Główny Legislator w Biurze Legislacyjnym w Kancelarii Senatu Beata Mandylis:
Chciałabym zauważyć, że Komisja Praw Człowieka, Praworządności i Petycji przyjęła poprawkę odnośnie do klauzuli ogólnej dotyczącej bezpieczeństwa publicznego i w tym zakresie uzyskała poparcie Ministerstwa Sprawiedliwości.
(Przewodniczący Piotr Zientarski: A więc tylko w odniesieniu do tej jednej.)
Tylko tej. Była natomiast druga poprawka.

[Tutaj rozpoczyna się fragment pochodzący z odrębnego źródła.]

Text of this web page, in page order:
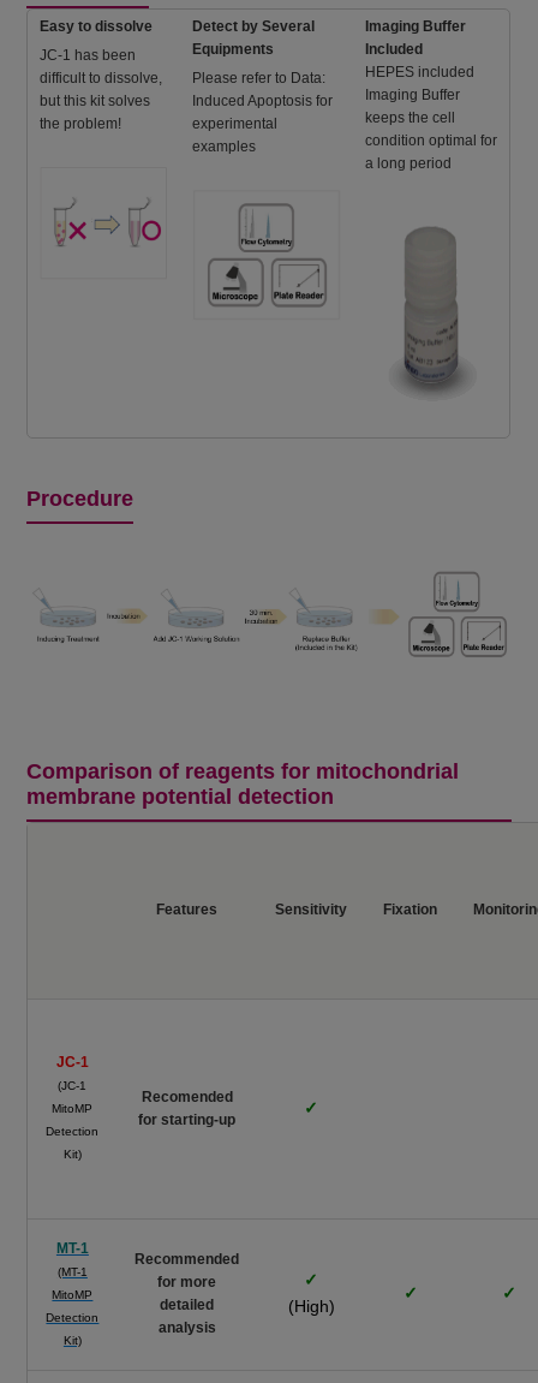
Easy to dissolve
JC-1 has been
difficult to dissolve,
but this kit solves
the problem!
Detect by Several
Equipments
Please refer to Data:
Induced Apoptosis for
experimental
examples
Imaging Buffer
Included
HEPES included
Imaging Buffer
keeps the cell
condition optimal for
a long period
Procedure
Comparison of reagents for mitochondrial
membrane potential detection
Features Sensitivity Fixation
JC-1
(JC-1
MitoMP
Detection
Kit)
Recomended
for starting-up
✓
MT-1
(MT-1
MitoMP
Detection
Kit)
Recommended
for more
detailed
analysis
✓
(High)
✓ ✓
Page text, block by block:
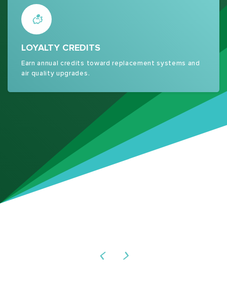
LOYALTY CREDITS
Earn annual credits toward replacement systems and
air quality upgrades.
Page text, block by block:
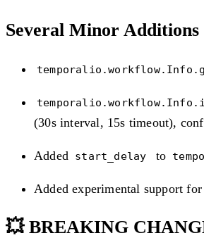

(Przewodniczący Piotr Zientarski: Rozumiem.)
Dotyczyła ona drugiego warunku, ale nie uzyskała poparcia i wobec tego jest określona tylko ta klauzula ogólna.
Przewodniczący Piotr Zientarski:
A zatem przejmuję tę drugą poprawkę i poprawkę legislacyjną, jeśli chodzi o zastąpienie wyrazów "tych dowodów" wyrazami "tych akt".
Przystępujemy do głosowania.
Kto jest za przyjęciem pierwszej poprawki, dotyczącej wyeliminowania przesłanki bezpieczeństwa publicznego? (3)
Dziękuję. Stwierdzam, że poprawka została przyjęta jednomyślnie.
Przechodzimy do głosowania nad drugą poprawką.
Kto jest za przyjęciem tej poprawki? (3)
Dziękuję bardzo. Jednomyślnie za.
Głosujemy nad całością ustawy z poprawkami.
Kto jest za przyjęciem ustawy? (3)
Dziękuję. Stwierdzam, że ustawa została przyjęta jednomyślnie.
Pozwolicie państwo, że wyznaczę siebie jako sprawozdawcę.
Czy są inne propozycje?
Nie ma. Dziękuję bardzo.
Zamykam posiedzenie komisji.
(Koniec posiedzenia o godzinie 14 minut 02)
Uwaga!
Zapis stenograficzny jest tekstem nieautoryzowanym.